### YOUR TASK:
Find the line below with "Medicaid or (168, 190, 261, 211)" and the line with "Accept [177, 145, 208, 157]". Output them and the lines between, exactly, but not the pictures.

### DATA TO PROCESS:
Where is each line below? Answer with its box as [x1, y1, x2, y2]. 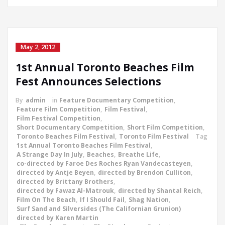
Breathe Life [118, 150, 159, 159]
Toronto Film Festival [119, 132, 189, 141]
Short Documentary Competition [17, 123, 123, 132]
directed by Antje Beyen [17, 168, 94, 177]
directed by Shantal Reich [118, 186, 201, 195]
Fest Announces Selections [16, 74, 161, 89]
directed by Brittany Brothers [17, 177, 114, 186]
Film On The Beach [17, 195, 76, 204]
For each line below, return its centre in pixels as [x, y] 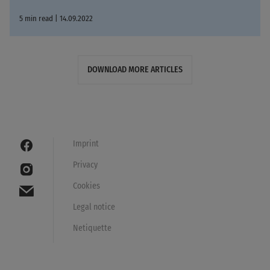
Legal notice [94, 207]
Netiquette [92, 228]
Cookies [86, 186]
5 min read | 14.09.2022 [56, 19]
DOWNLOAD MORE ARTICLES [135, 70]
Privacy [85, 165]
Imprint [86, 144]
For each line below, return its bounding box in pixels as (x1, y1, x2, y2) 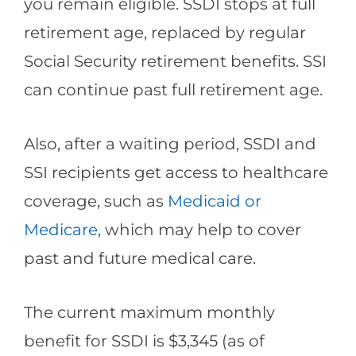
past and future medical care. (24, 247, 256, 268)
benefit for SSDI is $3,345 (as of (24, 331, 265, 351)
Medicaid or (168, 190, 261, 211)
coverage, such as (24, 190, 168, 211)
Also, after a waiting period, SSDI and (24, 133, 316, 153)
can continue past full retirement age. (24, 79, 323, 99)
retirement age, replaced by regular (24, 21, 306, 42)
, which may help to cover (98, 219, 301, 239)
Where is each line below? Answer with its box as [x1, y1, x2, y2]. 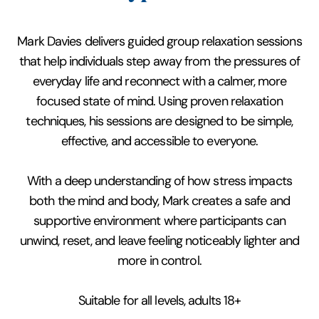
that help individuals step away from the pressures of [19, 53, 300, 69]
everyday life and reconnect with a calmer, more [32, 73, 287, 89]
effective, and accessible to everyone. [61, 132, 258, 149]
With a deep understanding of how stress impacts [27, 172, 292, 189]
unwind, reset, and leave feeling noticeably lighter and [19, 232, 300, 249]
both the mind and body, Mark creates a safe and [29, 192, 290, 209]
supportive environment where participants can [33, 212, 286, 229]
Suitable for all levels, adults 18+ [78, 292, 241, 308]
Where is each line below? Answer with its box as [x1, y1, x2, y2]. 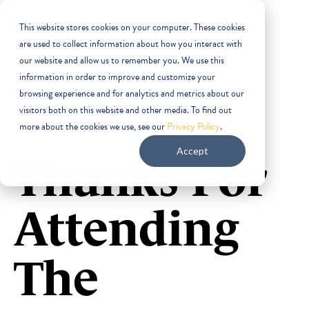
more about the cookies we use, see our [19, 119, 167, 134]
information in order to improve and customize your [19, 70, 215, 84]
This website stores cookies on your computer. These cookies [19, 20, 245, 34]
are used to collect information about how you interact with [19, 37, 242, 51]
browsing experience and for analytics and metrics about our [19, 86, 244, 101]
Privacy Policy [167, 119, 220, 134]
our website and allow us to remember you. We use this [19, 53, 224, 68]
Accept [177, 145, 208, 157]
...
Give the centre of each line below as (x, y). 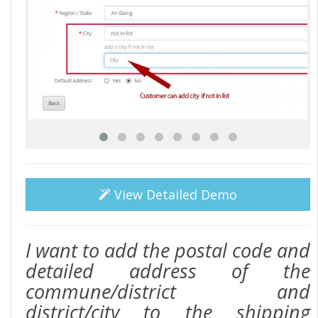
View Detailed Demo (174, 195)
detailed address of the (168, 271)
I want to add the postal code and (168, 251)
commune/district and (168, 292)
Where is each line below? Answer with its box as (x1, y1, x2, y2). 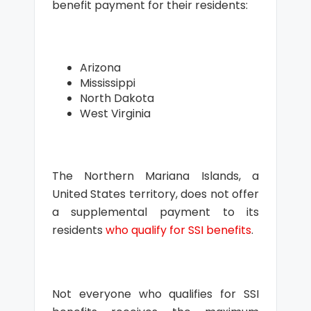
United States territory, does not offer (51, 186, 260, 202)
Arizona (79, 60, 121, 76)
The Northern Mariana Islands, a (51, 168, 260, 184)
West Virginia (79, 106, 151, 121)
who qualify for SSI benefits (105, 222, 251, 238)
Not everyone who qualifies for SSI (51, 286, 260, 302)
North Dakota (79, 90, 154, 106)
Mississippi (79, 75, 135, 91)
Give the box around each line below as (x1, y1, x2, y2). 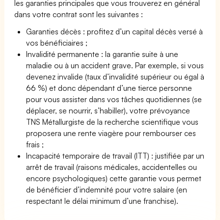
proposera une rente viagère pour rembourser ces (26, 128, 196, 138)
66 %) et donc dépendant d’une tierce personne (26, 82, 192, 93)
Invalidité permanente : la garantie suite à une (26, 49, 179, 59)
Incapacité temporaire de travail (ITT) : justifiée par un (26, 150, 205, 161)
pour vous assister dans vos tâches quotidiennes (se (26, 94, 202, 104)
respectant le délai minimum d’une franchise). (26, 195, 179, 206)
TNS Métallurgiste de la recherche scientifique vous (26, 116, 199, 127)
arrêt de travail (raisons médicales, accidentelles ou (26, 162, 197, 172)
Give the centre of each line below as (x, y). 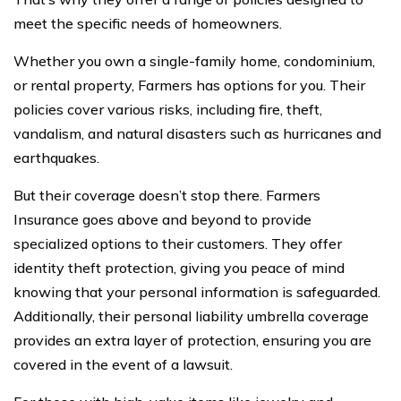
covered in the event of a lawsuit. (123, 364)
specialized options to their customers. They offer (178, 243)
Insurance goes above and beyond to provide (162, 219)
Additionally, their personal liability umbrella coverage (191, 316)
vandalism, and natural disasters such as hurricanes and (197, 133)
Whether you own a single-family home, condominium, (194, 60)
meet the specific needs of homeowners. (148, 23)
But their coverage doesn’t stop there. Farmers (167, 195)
---
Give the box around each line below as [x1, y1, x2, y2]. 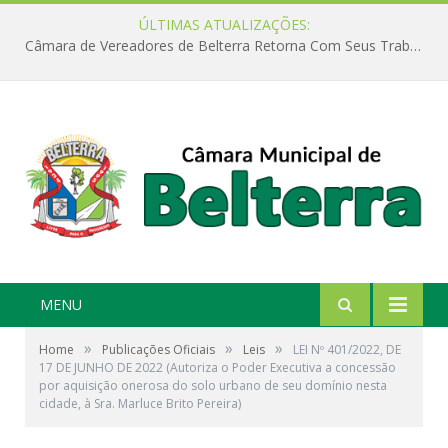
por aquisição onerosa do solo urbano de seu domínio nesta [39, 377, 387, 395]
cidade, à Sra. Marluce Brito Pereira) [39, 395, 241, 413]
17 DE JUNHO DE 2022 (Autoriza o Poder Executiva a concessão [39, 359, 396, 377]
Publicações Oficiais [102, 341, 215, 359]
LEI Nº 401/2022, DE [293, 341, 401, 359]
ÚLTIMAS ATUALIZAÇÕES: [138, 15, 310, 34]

### SOLUTION TO THE EXERCISE:
Medicaid or (168, 190, 261, 211)
coverage, such as (24, 190, 168, 211)
Also, after a waiting period, SSDI and (24, 133, 316, 153)
can continue past full retirement age. (24, 79, 323, 99)
retirement age, replaced by regular (24, 21, 306, 42)
, which may help to cover (98, 219, 301, 239)
Where is each line below? Answer with its box as [x1, y1, x2, y2]. 
that help individuals step away from the pressures of [19, 53, 300, 69]
everyday life and reconnect with a calmer, more [32, 73, 287, 89]
effective, and accessible to everyone. [61, 132, 258, 149]
With a deep understanding of how stress impacts [27, 172, 292, 189]
unwind, reset, and leave feeling noticeably lighter and [19, 232, 300, 249]
both the mind and body, Mark creates a safe and [29, 192, 290, 209]
supportive environment where participants can [33, 212, 286, 229]
Suitable for all levels, adults 18+ [78, 292, 241, 308]
Where is each line below? Answer with its box as [x1, y1, x2, y2]. 
more about the cookies we use, see our [19, 119, 167, 134]
information in order to improve and customize your [19, 70, 215, 84]
This website stores cookies on your computer. These cookies [19, 20, 245, 34]
are used to collect information about how you interact with [19, 37, 242, 51]
browsing experience and for analytics and metrics about our [19, 86, 244, 101]
Privacy Policy [167, 119, 220, 134]
our website and allow us to remember you. We use this [19, 53, 224, 68]
Accept [177, 145, 208, 157]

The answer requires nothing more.